-------- Data section --------

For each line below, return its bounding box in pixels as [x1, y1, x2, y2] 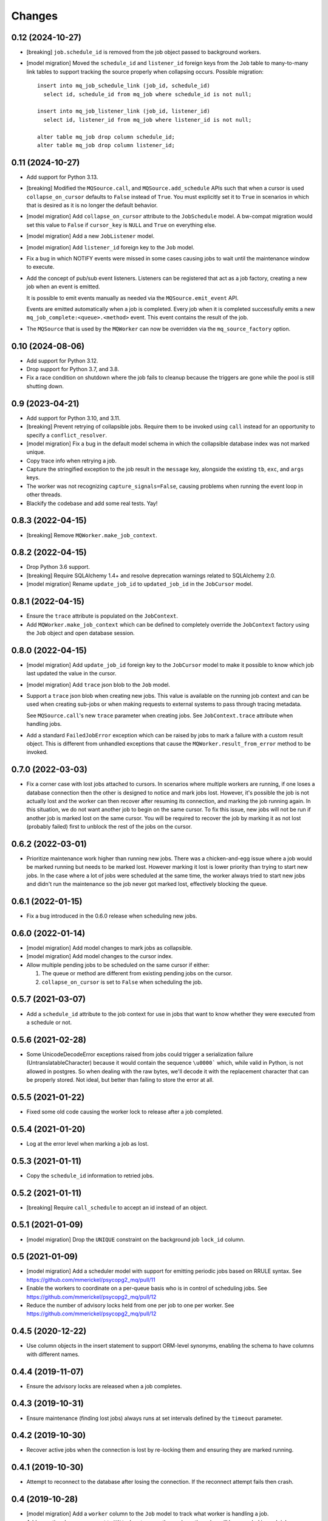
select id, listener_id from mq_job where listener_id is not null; [43, 116, 252, 123]
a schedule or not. [26, 1018, 72, 1026]
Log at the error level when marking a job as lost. [26, 1140, 149, 1147]
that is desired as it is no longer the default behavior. [26, 201, 158, 209]
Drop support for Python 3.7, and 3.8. [26, 366, 120, 373]
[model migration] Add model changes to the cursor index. [26, 953, 173, 960]
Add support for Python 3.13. [26, 173, 98, 181]
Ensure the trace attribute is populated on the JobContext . [26, 612, 179, 620]
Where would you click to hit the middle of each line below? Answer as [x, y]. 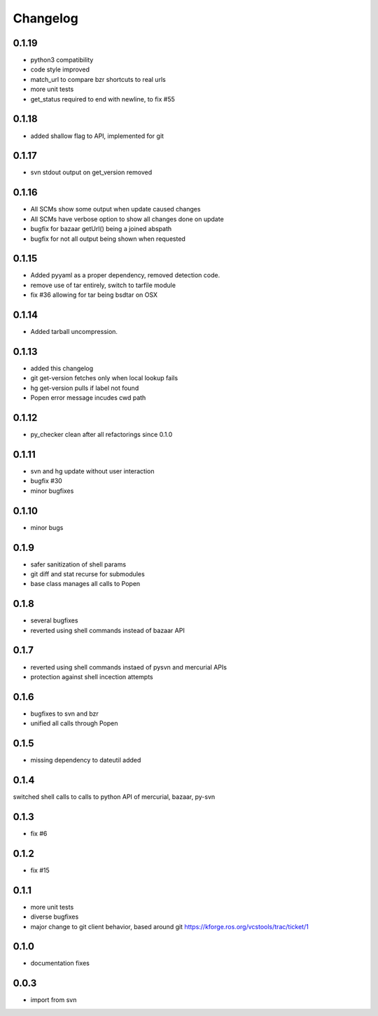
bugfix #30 [46, 481]
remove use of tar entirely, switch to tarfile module [103, 285]
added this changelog [62, 368]
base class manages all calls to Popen [85, 584]
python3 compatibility [62, 60]
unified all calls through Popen [74, 723]
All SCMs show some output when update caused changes [115, 209]
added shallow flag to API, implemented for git [97, 136]
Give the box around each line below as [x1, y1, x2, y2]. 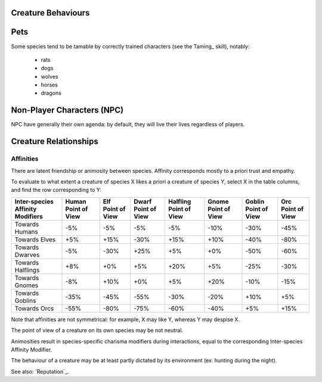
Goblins [14, 296, 36, 305]
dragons [41, 89, 62, 97]
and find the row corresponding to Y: [11, 187, 101, 194]
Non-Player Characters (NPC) [11, 105, 124, 116]
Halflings [14, 266, 40, 274]
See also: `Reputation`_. [11, 368, 69, 375]
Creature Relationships [11, 136, 98, 147]
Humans [14, 227, 38, 235]
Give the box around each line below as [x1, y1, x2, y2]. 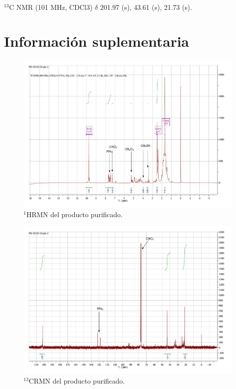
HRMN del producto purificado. [26, 209, 123, 219]
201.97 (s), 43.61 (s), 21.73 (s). [100, 2, 192, 12]
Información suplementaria [4, 31, 189, 51]
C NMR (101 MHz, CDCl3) [9, 2, 93, 12]
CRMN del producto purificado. [29, 375, 125, 386]
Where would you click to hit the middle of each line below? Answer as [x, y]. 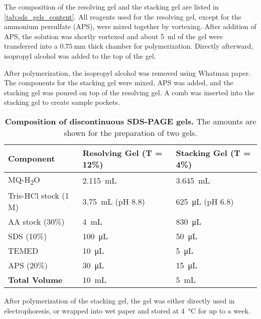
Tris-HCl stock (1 [39, 196]
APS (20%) [28, 265]
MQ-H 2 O [24, 180]
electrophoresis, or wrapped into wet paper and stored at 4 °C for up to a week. [127, 310]
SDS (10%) [28, 236]
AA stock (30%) [36, 222]
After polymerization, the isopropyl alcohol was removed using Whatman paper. [127, 72]
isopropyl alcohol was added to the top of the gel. [80, 55]
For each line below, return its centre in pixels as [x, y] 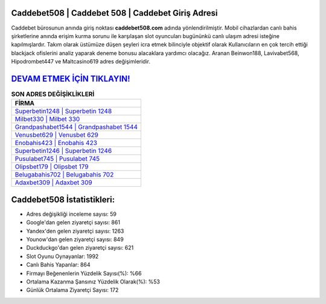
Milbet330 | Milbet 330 [47, 119]
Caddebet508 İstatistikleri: [63, 199]
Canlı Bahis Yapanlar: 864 [58, 265]
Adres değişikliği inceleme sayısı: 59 [72, 214]
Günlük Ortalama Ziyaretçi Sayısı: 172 [72, 290]
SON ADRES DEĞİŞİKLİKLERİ [53, 94]
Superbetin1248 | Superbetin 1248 [63, 111]
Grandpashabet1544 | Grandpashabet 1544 [76, 127]

--------

-- Your goal --
Line by line, write out the data above exactly, without the pictures.

-- Result of the task --
For each line below, return its bounding box in pixels as [x1, y1, x2, y2] 
select id, listener_id from mq_job where listener_id is not null; [43, 116, 252, 123]
a schedule or not. [26, 1018, 72, 1026]
Log at the error level when marking a job as lost. [26, 1140, 149, 1147]
that is desired as it is no longer the default behavior. [26, 201, 158, 209]
Drop support for Python 3.7, and 3.8. [26, 366, 120, 373]
[model migration] Add model changes to the cursor index. [26, 953, 173, 960]
Add support for Python 3.13. [26, 173, 98, 181]
Ensure the trace attribute is populated on the JobContext . [26, 612, 179, 620]
Where would you click to hit the middle of each line below? Answer as [x, y]. 
bugfix #30 [46, 481]
remove use of tar entirely, switch to tarfile module [103, 285]
added this changelog [62, 368]
base class manages all calls to Popen [85, 584]
python3 compatibility [62, 60]
unified all calls through Popen [74, 723]
All SCMs show some output when update caused changes [115, 209]
added shallow flag to API, implemented for git [97, 136]
Give the box around each line below as [x1, y1, x2, y2]. 
Goblins [14, 296, 36, 305]
dragons [41, 89, 62, 97]
and find the row corresponding to Y: [11, 187, 101, 194]
Non-Player Characters (NPC) [11, 105, 124, 116]
Halflings [14, 266, 40, 274]
See also: `Reputation`_. [11, 368, 69, 375]
Creature Relationships [11, 136, 98, 147]
Humans [14, 227, 38, 235]
Give the box around each line below as [x1, y1, x2, y2]. 
HRMN del producto purificado. [26, 209, 123, 219]
201.97 (s), 43.61 (s), 21.73 (s). [100, 2, 192, 12]
Información suplementaria [4, 31, 189, 51]
C NMR (101 MHz, CDCl3) [9, 2, 93, 12]
CRMN del producto purificado. [29, 375, 125, 386]
Where would you click to hit the middle of each line below? Answer as [x, y]. 
Tris-HCl stock (1 [39, 196]
APS (20%) [28, 265]
MQ-H 2 O [24, 180]
electrophoresis, or wrapped into wet paper and stored at 4 °C for up to a week. [127, 310]
SDS (10%) [28, 236]
AA stock (30%) [36, 222]
After polymerization, the isopropyl alcohol was removed using Whatman paper. [127, 72]
isopropyl alcohol was added to the top of the gel. [80, 55]
For each line below, return its centre in pixels as [x, y] 
Milbet330 | Milbet 330 [47, 119]
Caddebet508 İstatistikleri: [63, 199]
Canlı Bahis Yapanlar: 864 [58, 265]
Adres değişikliği inceleme sayısı: 59 [72, 214]
Günlük Ortalama Ziyaretçi Sayısı: 172 [72, 290]
SON ADRES DEĞİŞİKLİKLERİ [53, 94]
Superbetin1248 | Superbetin 1248 [63, 111]
Grandpashabet1544 | Grandpashabet 1544 [76, 127]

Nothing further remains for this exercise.